The Skittering of Little Feet by Louise Arnott, a soothing blended Scotch for sipping

It was a shack poorly converted to a house, a shack filled with mice. Mice in walls, mice in halls, mice in ceilings, mice popping out of cupboards, mice scampering across the floor; a house which never lost its mice. Population diminished but never annihilated though relentlessly attacked by my determined mother.      

She trapped, she killed, she walloped them with her broom all the while assuring me, ‘It’s okay, Love. They’ll never hurt you.’ 

Much as I loved her, I couldn’t believe her.

At night, tucked in bed, lights out, the volume of the skittering, scampering in the walls increased. An aggressive pounding on the shared wall with my brother’s bedroom, the point of impact mere inches above my head - the scurrying of hundreds of little feet, me shaking, then with brave ferocity, joining in on the barrage with beating fists.

Him yelling, ‘Fucking little bastards,’ me, the younger one, the good child, wishing I could use the same language.

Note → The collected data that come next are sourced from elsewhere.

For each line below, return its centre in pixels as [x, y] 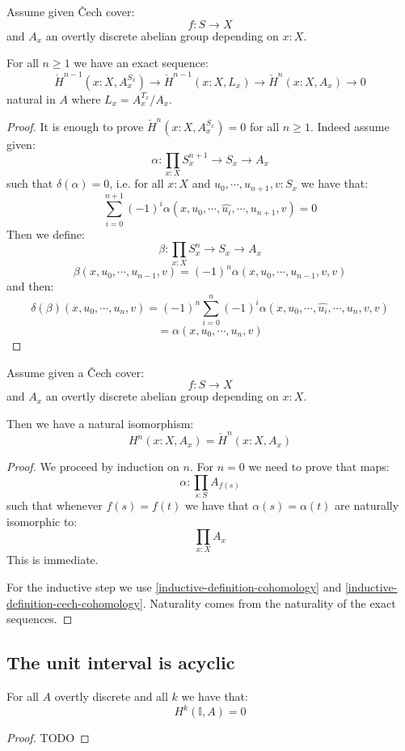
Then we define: [46, 233]
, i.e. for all [137, 183]
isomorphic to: [42, 521]
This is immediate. [53, 560]
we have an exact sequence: [141, 63]
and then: [30, 286]
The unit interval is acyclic [121, 662]
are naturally [367, 505]
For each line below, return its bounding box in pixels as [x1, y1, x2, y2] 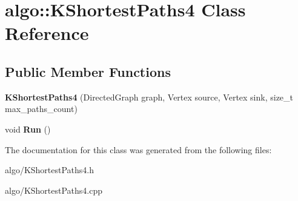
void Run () [5, 122, 51, 135]
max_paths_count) [5, 102, 78, 115]
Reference [5, 21, 89, 45]
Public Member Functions [5, 62, 171, 81]
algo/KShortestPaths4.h [5, 163, 94, 176]
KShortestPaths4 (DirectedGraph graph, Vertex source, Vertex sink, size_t [5, 90, 294, 103]
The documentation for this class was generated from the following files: [5, 143, 272, 156]
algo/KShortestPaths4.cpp [5, 183, 103, 196]

The gruff male voice shouting from the living room, ‘Settle down. It’s only a bloody mouse. Don’t wake your sister.’

And the insolent reply, only I hear. ‘Just who do you think is the one thumping the wall, old man?’

I stop, not wishing to bring down further wrath upon either of us.

     

Flash forward thirty-five years. Five adults sit at a rectangular table in a small, moldering office. Frustrated school staff and feuding ex-spouses, attempting to co-parent an out of control ten year old, are meeting at my request, to discuss growing concerns around MJ’s escalating behaviours. The dueling parents occupy seats on the window side of the room. The mother quietly scoots her chair away from her ex and moves closer to the head of the table where the principal sits. The psychologist is to her left and to his left is me, the resource teacher, hemmed in with my shoulder brushing one wall and my back, the other.

The conversation ebbs and flows, voices raise and voices lower. Information is shared, rejected, questioned, accepted, dismissed ad nauseam. The air grows malodorous; tension permeates the space.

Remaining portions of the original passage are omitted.